= Problem =
From the listing below, copy only the lines from the line that contains "SPINN, which distinguishes" to the line that contains "that certain meshless", counting those two lines as part of the copy.

....

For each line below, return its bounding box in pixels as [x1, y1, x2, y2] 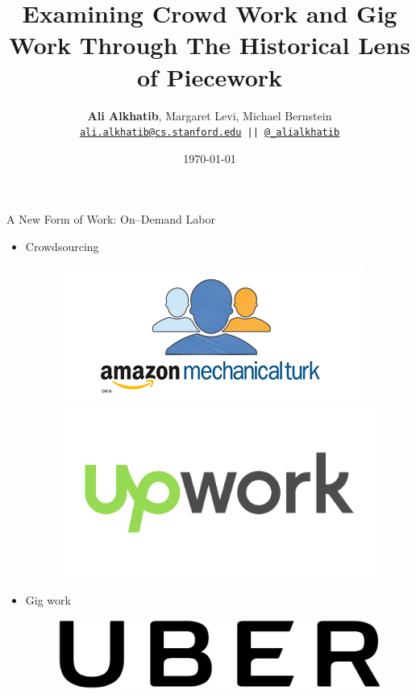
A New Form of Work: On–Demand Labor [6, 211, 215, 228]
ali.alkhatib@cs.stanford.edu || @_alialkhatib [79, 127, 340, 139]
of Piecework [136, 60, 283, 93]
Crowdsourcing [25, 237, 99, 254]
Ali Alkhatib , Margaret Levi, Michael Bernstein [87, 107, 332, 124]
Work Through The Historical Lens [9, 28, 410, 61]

....

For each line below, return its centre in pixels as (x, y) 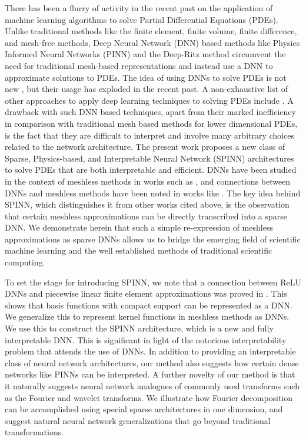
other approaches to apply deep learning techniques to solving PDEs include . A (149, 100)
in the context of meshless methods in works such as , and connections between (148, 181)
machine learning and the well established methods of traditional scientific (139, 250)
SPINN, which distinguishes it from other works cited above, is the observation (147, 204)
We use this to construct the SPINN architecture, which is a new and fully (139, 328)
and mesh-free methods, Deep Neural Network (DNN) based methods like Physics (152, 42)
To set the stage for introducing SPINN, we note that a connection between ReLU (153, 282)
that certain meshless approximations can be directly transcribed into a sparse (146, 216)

....

= Solved exercise =
SPINN, which distinguishes it from other works cited above, is the observation (147, 204)
We use this to construct the SPINN architecture, which is a new and fully (139, 328)
and mesh-free methods, Deep Neural Network (DNN) based methods like Physics (152, 42)
To set the stage for introducing SPINN, we note that a connection between ReLU (153, 282)
that certain meshless approximations can be directly transcribed into a sparse (146, 216)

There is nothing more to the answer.